- Exercise objective -
Show all lines of the listing that hold the word "SQUARE".

=======

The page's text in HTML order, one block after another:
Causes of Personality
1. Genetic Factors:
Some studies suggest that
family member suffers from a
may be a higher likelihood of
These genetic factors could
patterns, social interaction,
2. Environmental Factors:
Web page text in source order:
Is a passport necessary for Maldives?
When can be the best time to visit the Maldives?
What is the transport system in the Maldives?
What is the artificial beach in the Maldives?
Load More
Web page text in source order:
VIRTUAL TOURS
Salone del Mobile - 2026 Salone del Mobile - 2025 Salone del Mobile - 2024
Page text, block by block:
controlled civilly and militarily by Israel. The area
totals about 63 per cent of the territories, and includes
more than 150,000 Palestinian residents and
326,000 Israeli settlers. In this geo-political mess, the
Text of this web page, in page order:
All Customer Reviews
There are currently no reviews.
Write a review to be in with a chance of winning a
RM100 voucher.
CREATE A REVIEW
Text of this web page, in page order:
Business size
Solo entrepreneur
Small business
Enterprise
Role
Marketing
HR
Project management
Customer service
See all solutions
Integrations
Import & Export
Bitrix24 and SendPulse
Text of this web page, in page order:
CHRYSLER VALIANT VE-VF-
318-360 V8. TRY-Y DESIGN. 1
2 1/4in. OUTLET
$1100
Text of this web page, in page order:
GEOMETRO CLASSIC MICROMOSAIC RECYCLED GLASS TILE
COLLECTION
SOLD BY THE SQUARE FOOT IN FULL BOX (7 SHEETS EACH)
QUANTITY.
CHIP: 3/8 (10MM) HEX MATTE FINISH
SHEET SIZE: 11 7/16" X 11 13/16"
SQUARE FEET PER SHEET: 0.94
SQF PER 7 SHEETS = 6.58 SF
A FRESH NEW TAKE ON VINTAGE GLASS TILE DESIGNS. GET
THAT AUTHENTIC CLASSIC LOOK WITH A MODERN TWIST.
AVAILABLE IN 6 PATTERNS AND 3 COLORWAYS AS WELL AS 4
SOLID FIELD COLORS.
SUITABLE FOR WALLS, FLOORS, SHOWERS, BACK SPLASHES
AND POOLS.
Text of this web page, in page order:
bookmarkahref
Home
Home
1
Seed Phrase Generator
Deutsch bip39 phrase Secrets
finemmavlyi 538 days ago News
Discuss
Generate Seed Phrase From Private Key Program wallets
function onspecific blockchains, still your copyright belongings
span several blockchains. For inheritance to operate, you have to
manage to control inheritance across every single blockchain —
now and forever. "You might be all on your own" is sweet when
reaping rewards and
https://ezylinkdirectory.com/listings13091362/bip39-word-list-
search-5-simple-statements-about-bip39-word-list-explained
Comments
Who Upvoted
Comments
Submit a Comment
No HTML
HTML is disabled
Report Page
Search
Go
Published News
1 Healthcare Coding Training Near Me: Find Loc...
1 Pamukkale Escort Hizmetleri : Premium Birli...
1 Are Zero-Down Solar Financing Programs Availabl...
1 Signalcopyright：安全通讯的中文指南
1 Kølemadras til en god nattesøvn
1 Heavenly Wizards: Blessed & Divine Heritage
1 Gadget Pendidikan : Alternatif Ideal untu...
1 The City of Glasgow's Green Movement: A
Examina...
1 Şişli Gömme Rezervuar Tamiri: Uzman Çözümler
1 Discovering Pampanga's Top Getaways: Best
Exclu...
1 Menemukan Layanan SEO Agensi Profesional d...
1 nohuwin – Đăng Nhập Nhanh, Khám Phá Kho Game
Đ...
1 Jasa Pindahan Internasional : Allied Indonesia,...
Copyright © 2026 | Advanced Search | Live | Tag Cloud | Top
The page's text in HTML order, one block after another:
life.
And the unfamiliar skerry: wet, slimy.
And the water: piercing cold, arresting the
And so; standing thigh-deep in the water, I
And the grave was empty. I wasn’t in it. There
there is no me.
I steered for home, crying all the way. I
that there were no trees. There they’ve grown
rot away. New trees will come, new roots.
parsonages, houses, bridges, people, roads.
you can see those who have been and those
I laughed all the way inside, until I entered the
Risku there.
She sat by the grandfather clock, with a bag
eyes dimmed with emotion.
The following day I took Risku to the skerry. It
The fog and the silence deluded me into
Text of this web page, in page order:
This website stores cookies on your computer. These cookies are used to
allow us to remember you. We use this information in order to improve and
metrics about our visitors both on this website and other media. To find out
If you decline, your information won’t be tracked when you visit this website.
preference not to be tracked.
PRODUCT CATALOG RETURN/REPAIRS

=======

- Response -
SOLD BY THE SQUARE FOOT IN FULL BOX (7 SHEETS EACH)
SQUARE FEET PER SHEET: 0.94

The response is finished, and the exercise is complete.